# Printing Photos



## b_mcgu (Sep 22, 2016)

Hello! I'm new on here and pretty new to photography. In the last couple years I've been doing sessions and just given flash drives or disk out to people so they can print their own photos. But now I have a client that wants me to print them and I'm not sure where to go. I want to make sure I go to a place or a site that will print my photos with high quality. Like I said I'm pretty new and I'm looking for some suggestions. 

Thanks!


----------



## spiralout462 (Sep 22, 2016)

Adorama pix and mpix are well respected.


----------



## b_mcgu (Sep 22, 2016)

Thank you! I've read that Mpix is pretty good! I don't know much about printing.


----------



## PersistentNomad (Sep 22, 2016)

Seen several in person from WHCC, and they are luscious.


----------



## bratkinson (Sep 22, 2016)

I do my own printing with a good, photo quality Epson printer.  Unfortunately, all the ink it uses is water soluble.  So, when I make prints for someone, I have to make sure they know to keep them dry.

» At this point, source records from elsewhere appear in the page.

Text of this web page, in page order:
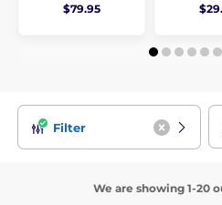
$79.95
Filter
We are showing 1-20
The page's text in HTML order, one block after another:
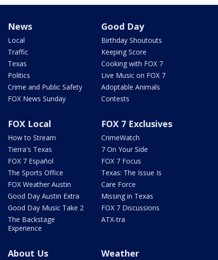
News
Local
Traffic
Texas
Politics
Crime and Public Safety
FOX News Sunday
Good Day
Birthday Shoutouts
Keeping Score
Cooking with FOX 7
Live Music on FOX 7
Adoptable Animals
Contests
FOX Local
How to Stream
Tierra's Texas
FOX 7 Español
The Sports Office
FOX Weather Austin
Good Day Austin Extra
Good Day Music Take 2
The Backstage
Experience
FOX 7 Exclusives
CrimeWatch
7 On Your Side
FOX 7 Focus
Texas: The Issue Is
Care Force
Missing in Texas
FOX 7 Discussions
ATX-tra
About Us Weather
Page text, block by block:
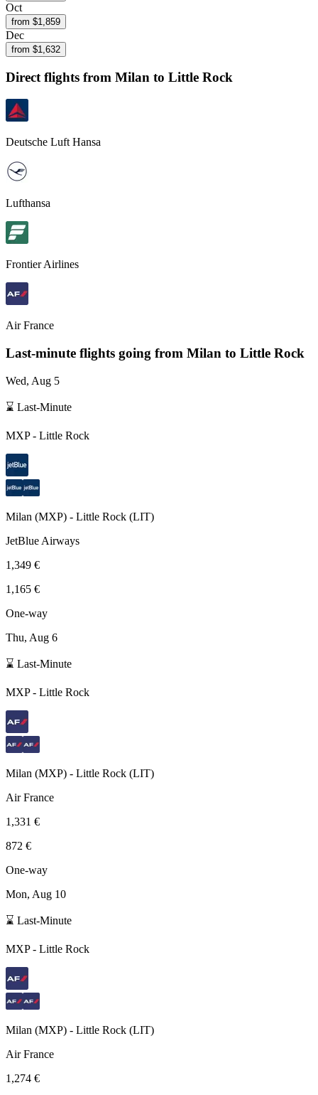
Oct
from $1,859
Dec
from $1,632
Direct flights from Milan to Little Rock
Deutsche Luft Hansa
Lufthansa
Frontier Airlines
Air France
Last-minute flights going from Milan to Little Rock
Wed, Aug 5
⌛ Last-Minute
MXP- Little Rock
Milan (MXP) - Little Rock (LIT)
JetBlue Airways
1,349 €
1,165 €
One-way
Thu, Aug 6
⌛ Last-Minute
MXP- Little Rock
Milan (MXP) - Little Rock (LIT)
Air France
1,331 €
872 €
One-way
Mon, Aug 10
⌛ Last-Minute
MXP- Little Rock
Milan (MXP) - Little Rock (LIT)
Air France
1,274 €

One of the early dilemmas I faced when doing my own printing is that of cropping.  The printer software decides on its own of how to crop each photo...rightly or wrongly.  I've never used an outside printing service, but I suspect they may do the same.  The problem is that the format of your image may or may not exactly translate to 4x6, or 5x7, or 8x10.  Nor can one set of image dimensions be used for all 3 sizes without cropping.  Fortunately, I found that the cropping capabilities in Photoshop Elements works very well to specific dimensions (proportions, actually).  That way, I can choose to what to crop off a bit of the image on the long sides of a 5x7, use a different cropping for 4x6, and so on.  Lightroom cropping for printing is more difficult to use, in my opinion, as I've never had any success at it.  However, for correcting image tilt and cutting out distracting objects or simply shot 'too wide', Lightroom wins hands down.  As I wear my glasses while shooting, 'too wide' is a common problem in my pictures.


----------



## KmH (Sep 22, 2016)

Mpix & Adorama Pix are consumer print outlets.
Both make C-prints and inkjet prints on a variety of print papers and other substrates (canvas, metal, acrylic) with a variety of print finishes (matte, luster, glossy).

Pro labs :
MpixPro
Miller's Professional Imaging (Miller's is the parent of Mpix and Mpix Pro - and the largest lab in the USA)
WHCC
H&H Color Lab
Black River Imaging
Nations Photo Lab

Stuff about preparing digital images for printing you, and your customers, are probably not aware of:
The Digital Negative: Raw Image Processing in Lightroom, Camera Raw, and Photoshop (2nd Edition)
The Digital Print: Preparing Images in Lightroom and Photoshop for Printing

Prints destined for printing should _not_ be edited and sharpened the same as images destined for electronic display.
Real World Image Sharpening with Adobe Photoshop, Camera Raw, and Lightroom (2nd Edition)


----------



## dennybeall (Sep 23, 2016)

You may want to check with your client. If price and/or time is critical to them you may want to check a local place like Walgreens? We have one in the area here that does very good work and can do large prints.


----------



## KmH (Sep 24, 2016)

dennybeall said:


> You may want to check with your client. If price and/or time is critical to them you may want to check a local place like Walgreens? We have one in the area here that does very good work and can do large prints.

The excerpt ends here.